Weasel words are highly emotive words that are used to manipulate perception, transferring feeling to ideas or products or policies. Weasel words take people hostage emotionally pressuring them to buy, or accept, or reject something.
Buyer beware! Thinker beware! Voter beware!
In my post, “Abuse Can Be a Weasel Word,” I confronted the tendency in our litigious and sound bite society to throw around words like abuse, in order to discredit and marginalize one’s opponents.
Today, I’d like to consider the use of ADDICTION to do the same.
Addiction, however, has the benefit of being a double edged weasel word.
On the one hand, we take any activity of which we don’t approve and, by labeling someone an addict, “Y is addicted to Z,” associate images of homeless waste products who haven’t bathed in a month and sit around doped out with needles still inside their veins with anyone who drinks more than we think they should, or gets caught attending, however intermittently, to sexually explicit materials (I am not condoning, just observing), or refuses to give up sugar products… they are all addicts, you see.
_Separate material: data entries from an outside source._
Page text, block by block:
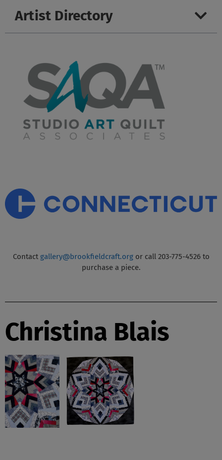
Artist Directory
Contact gallery@brookfieldcraft.orgor call 203-775-4526 to
purchase a piece.
Christina Blais
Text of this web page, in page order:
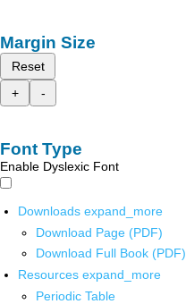
Margin Size
Reset
+
-
Font Type
Enable Dyslexic Font
Downloads expand_more
Download Page (PDF)
Download Full Book (PDF)
Resources expand_more
Periodic Table
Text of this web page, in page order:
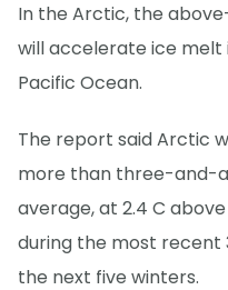
In the Arctic, the
will accelerate ice
Pacific Ocean.
The report said Arctic
more than three-and-
average, at 2.4 C
during the most recent
the next five winters.
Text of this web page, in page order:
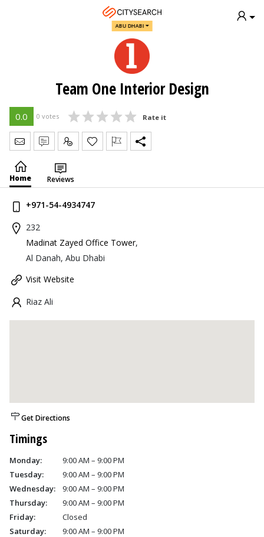
ABU DHABI
Team One Interior Design
0.0 0 votes Rate it
Send Message
Write Review
Claim
Home Reviews
+971-54-4934747
232
Madinat Zayed Office Tower,
Al Danah, Abu Dhabi
Visit Website
Riaz Ali
Get Directions
Timings
Monday:
9:00 AM – 9:00 PM
Tuesday:
9:00 AM – 9:00 PM
Wednesday:
9:00 AM – 9:00 PM
Thursday:
9:00 AM – 9:00 PM
Friday:
Closed
Saturday:
9:00 AM – 9:00 PM
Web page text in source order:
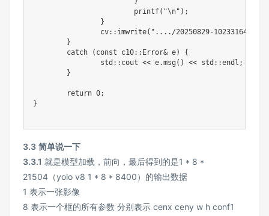
			printf
( "\n" ) ;
}
		cv
: : imwrite( "..../20250829-
}
	catch
( const c10: : Error& e)
{
		std
: : cout << e.msg ( ) << std : :endl ;
}
return 0;
}
3.3 简单说一下
3.3.1 就是模型加载，前向，最后得到的是1 * 8 *
21504（yolo v8 1 * 8 * 8400）的输出数据
1 表示一张影像
8 表示一个框的所有参数 分别表示 cenx ceny w h conf1
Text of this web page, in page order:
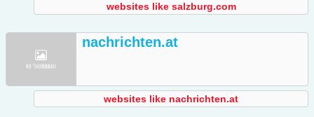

One’s stomach may sour on a person at the very attachment of the term to them. Grace is not thwarted, per se, but our hope for them is diminished and our tolerance for their friendship nipped; we can’t help but hold them and anything they might say in their own defense against such labels with derision, and a sad kind of pity. They are dehumanized by the accusation… which makes “addiction” a powerfully manipulative term.
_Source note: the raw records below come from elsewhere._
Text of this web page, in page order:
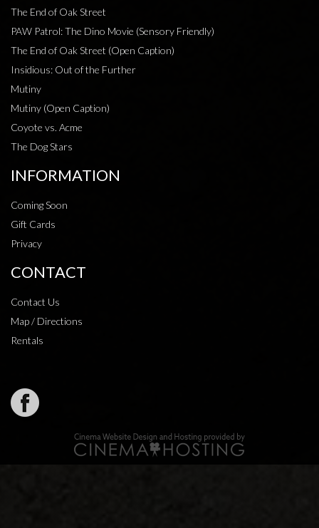
The End of Oak Street
PAW Patrol: The Dino Movie (Sensory Friendly)
The End of Oak Street (Open Caption)
Insidious: Out of the Further
Mutiny
Mutiny (Open Caption)
Coyote vs. Acme
The Dog Stars
INFORMATION
Coming Soon
Gift Cards
Privacy
CONTACT
Contact Us
Map / Directions
Rentals

I know one wife who attended Al-Anon because her husband insisted on having one beer a night when he came home from work, though he’d never been drunk a day in his life. She told everyone she met that her husband was an addict, a hopeless alcoholic.
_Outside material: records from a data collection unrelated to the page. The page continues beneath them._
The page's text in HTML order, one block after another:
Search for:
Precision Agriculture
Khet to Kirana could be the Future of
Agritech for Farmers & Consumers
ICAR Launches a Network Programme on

It is a little like pasting someone with the label liar or crazy… anything one says after being fettered with the reputation can hardly be believed… it’s the addiction talking.
We also, however, have come to use the term addict as an excuse, a means of shirking responsibility for our actions. “I’m not to blame! I’m an addict!” Addiction has become the fast track term to blamelessness… we’re not bad people who make bad choices… We’re ill. We’re sick. We need help not blame.
In truth, people do need help (sin is ensnaring), but to what do we attach the term ADDICTION, these days? EVERYTHING!!! Emotional addiction, psychological addiction, physical addiction. Addictive behaviors, substances, impulse control. In truth, the whole human race is a race of addicts, soothing their anxieties with almost anything they can get their heads around.
When everything is an addiction, and everyone is an addict, however, what meaning does the term have anymore? That nobody is responsible for their behavior? That we’re all just animals who can’t control ourselves, not sinners who won’t control ourselves?
Calls to repentance become insensitive by nature… the last thing a wounded soul needs.
When I was growing up back when we still communicated long distances with intermittent smoke puffs, hoping for a good updraft and no wind, addiction was a physiological term… it addressed the bodies dependence on substances that send the body reeling when denied.
Now, since everything we do to self-sooth habitually causes chemical reactions in the brain, everything becomes an addiction, a dismissal on the one hand and an inviolate excuse for our sin on the other.
Now, addiction is real, a powerful enemy to defeat, and I am glad that we have people who specialize in helping people with real addictions, but we do a disservice to those suffering from them when we broaden the word to encompass everything and when we throw around the accusation manipulatively to discredit our opponents.